6. Total Radical Trapping Potential

The total radical trapping potential (TRAP) [2] has been widely used during the last decade and is based on O2 measurement with an O2 electrode. 2,2'-Azobis(2-amidinopropane) dihydrochloride (AAPH) that undergoes spontaneous decomposition and produces peroxyl radicals at a temperature-dependent rate [37], is added to the sample, and the O2 consumed is monitored both in the absence and the presence of Trolox. This method is based on the assumption that all damage resulting from the attack of the peroxyl radicals involves O2 consumption. As this is not always the case, the TRAP assay result cannot be considered as a measure of the BRP. Furthermore, the use of the O2 electrode, which is not sufficiently stable during prolonged measurement, sheds doubt on the value of this particular measurement of peroxyl radicals damage control [35].

7. Chemiluminescence

The chemiluminescence method [2,38] is based on the reaction of AAPH radicals with Luminol to produce a cation radical, which is monitored by chemiluminescence. Like previous methods discussed in this category, the sample capacity to inhibit the luminescence of luminol is measured relative to Trolox. The lag time is proportional to the total antioxidants present in the sample.

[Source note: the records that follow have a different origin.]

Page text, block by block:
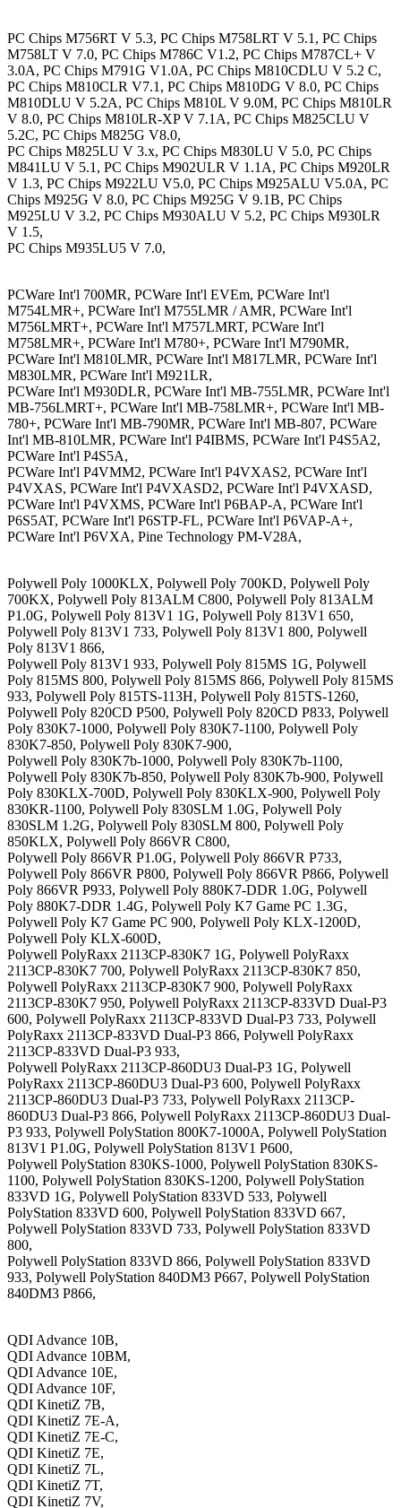
PC Chips M756RT V 5.3, PC Chips M758LRT V 5.1, PC Chips
M758LT V 7.0, PC Chips M786C V1.2, PC Chips M787CL+ V
3.0A, PC Chips M791G V1.0A, PC Chips M810CDLU V 5.2 C,
PC Chips M810CLR V7.1, PC Chips M810DG V 8.0, PC Chips
M810DLU V 5.2A, PC Chips M810L V 9.0M, PC Chips M810LR
V 8.0, PC Chips M810LR-XP V 7.1A, PC Chips M825CLU V
5.2C, PC Chips M825G V8.0,
PC Chips M825LU V 3.x, PC Chips M830LU V 5.0, PC Chips
M841LU V 5.1, PC Chips M902ULR V 1.1A, PC Chips M920LR
V 1.3, PC Chips M922LU V5.0, PC Chips M925ALU V5.0A, PC
Chips M925G V 8.0, PC Chips M925G V 9.1B, PC Chips
M925LU V 3.2, PC Chips M930ALU V 5.2, PC Chips M930LR
V 1.5,
PC Chips M935LU5 V 7.0,
PCWare Int'l 700MR, PCWare Int'l EVEm, PCWare Int'l
M754LMR+, PCWare Int'l M755LMR / AMR, PCWare Int'l
M756LMRT+, PCWare Int'l M757LMRT, PCWare Int'l
M758LMR+, PCWare Int'l M780+, PCWare Int'l M790MR,
PCWare Int'l M810LMR, PCWare Int'l M817LMR, PCWare Int'l
M830LMR, PCWare Int'l M921LR,
PCWare Int'l M930DLR, PCWare Int'l MB-755LMR, PCWare Int'l
MB-756LMRT+, PCWare Int'l MB-758LMR+, PCWare Int'l MB-
780+, PCWare Int'l MB-790MR, PCWare Int'l MB-807, PCWare
Int'l MB-810LMR, PCWare Int'l P4IBMS, PCWare Int'l P4S5A2,
PCWare Int'l P4S5A,
PCWare Int'l P4VMM2, PCWare Int'l P4VXAS2, PCWare Int'l
P4VXAS, PCWare Int'l P4VXASD2, PCWare Int'l P4VXASD,
PCWare Int'l P4VXMS, PCWare Int'l P6BAP-A, PCWare Int'l
P6S5AT, PCWare Int'l P6STP-FL, PCWare Int'l P6VAP-A+,
PCWare Int'l P6VXA, Pine Technology PM-V28A,
Polywell Poly 1000KLX, Polywell Poly 700KD, Polywell Poly
700KX, Polywell Poly 813ALM C800, Polywell Poly 813ALM
P1.0G, Polywell Poly 813V1 1G, Polywell Poly 813V1 650,
Polywell Poly 813V1 733, Polywell Poly 813V1 800, Polywell
Poly 813V1 866,
Polywell Poly 813V1 933, Polywell Poly 815MS 1G, Polywell
Poly 815MS 800, Polywell Poly 815MS 866, Polywell Poly 815MS
933, Polywell Poly 815TS-113H, Polywell Poly 815TS-1260,
Polywell Poly 820CD P500, Polywell Poly 820CD P833, Polywell
Poly 830K7-1000, Polywell Poly 830K7-1100, Polywell Poly
830K7-850, Polywell Poly 830K7-900,
Polywell Poly 830K7b-1000, Polywell Poly 830K7b-1100,
Polywell Poly 830K7b-850, Polywell Poly 830K7b-900, Polywell
Poly 830KLX-700D, Polywell Poly 830KLX-900, Polywell Poly
830KR-1100, Polywell Poly 830SLM 1.0G, Polywell Poly
830SLM 1.2G, Polywell Poly 830SLM 800, Polywell Poly
850KLX, Polywell Poly 866VR C800,
Polywell Poly 866VR P1.0G, Polywell Poly 866VR P733,
Polywell Poly 866VR P800, Polywell Poly 866VR P866, Polywell
Poly 866VR P933, Polywell Poly 880K7-DDR 1.0G, Polywell
Poly 880K7-DDR 1.4G, Polywell Poly K7 Game PC 1.3G,
Polywell Poly K7 Game PC 900, Polywell Poly KLX-1200D,
Polywell Poly KLX-600D,
Polywell PolyRaxx 2113CP-830K7 1G, Polywell PolyRaxx
2113CP-830K7 700, Polywell PolyRaxx 2113CP-830K7 850,
Polywell PolyRaxx 2113CP-830K7 900, Polywell PolyRaxx
2113CP-830K7 950, Polywell PolyRaxx 2113CP-833VD Dual-P3
600, Polywell PolyRaxx 2113CP-833VD Dual-P3 733, Polywell
PolyRaxx 2113CP-833VD Dual-P3 866, Polywell PolyRaxx
2113CP-833VD Dual-P3 933,
Polywell PolyRaxx 2113CP-860DU3 Dual-P3 1G, Polywell
PolyRaxx 2113CP-860DU3 Dual-P3 600, Polywell PolyRaxx
2113CP-860DU3 Dual-P3 733, Polywell PolyRaxx 2113CP-
860DU3 Dual-P3 866, Polywell PolyRaxx 2113CP-860DU3 Dual-
P3 933, Polywell PolyStation 800K7-1000A, Polywell PolyStation
813V1 P1.0G, Polywell PolyStation 813V1 P600,
Polywell PolyStation 830KS-1000, Polywell PolyStation 830KS-
1100, Polywell PolyStation 830KS-1200, Polywell PolyStation
833VD 1G, Polywell PolyStation 833VD 533, Polywell
PolyStation 833VD 600, Polywell PolyStation 833VD 667,
Polywell PolyStation 833VD 733, Polywell PolyStation 833VD
800,
Polywell PolyStation 833VD 866, Polywell PolyStation 833VD
933, Polywell PolyStation 840DM3 P667, Polywell PolyStation
840DM3 P866,
QDI Advance 10B,
QDI Advance 10BM,
QDI Advance 10E,
QDI Advance 10F,
QDI KinetiZ 7B,
QDI KinetiZ 7E-A,
QDI KinetiZ 7E-C,
QDI KinetiZ 7E,
QDI KinetiZ 7L,
QDI KinetiZ 7T,
QDI KinetiZ 7V,

8. Oxygen Radical Absorbance Capacity

Oxygen radical absorbance capacity (ORAC) [2] is based on the fluorescence properties of phycoerythrin (PE). The fluorescence of PE is highly sensitive to the conforma-tional and chemical integrity of the protein. The loss of PE fluorescence under appropriate conditions is indicative of oxidative damage. The fluorescene decay of PE in the presence of radicals relates a lag phase or rate to antioxidant capacity of an added sample. The results are compared to those in the presence of Trolox.

Unlike TEAC and TRAP, this method takes the reactive species to complete reaction and uses the area under the curve technique for quantification, thus combining both the inhibition time and inhibition percentage of the reactive species action by antioxidants into a single quantity.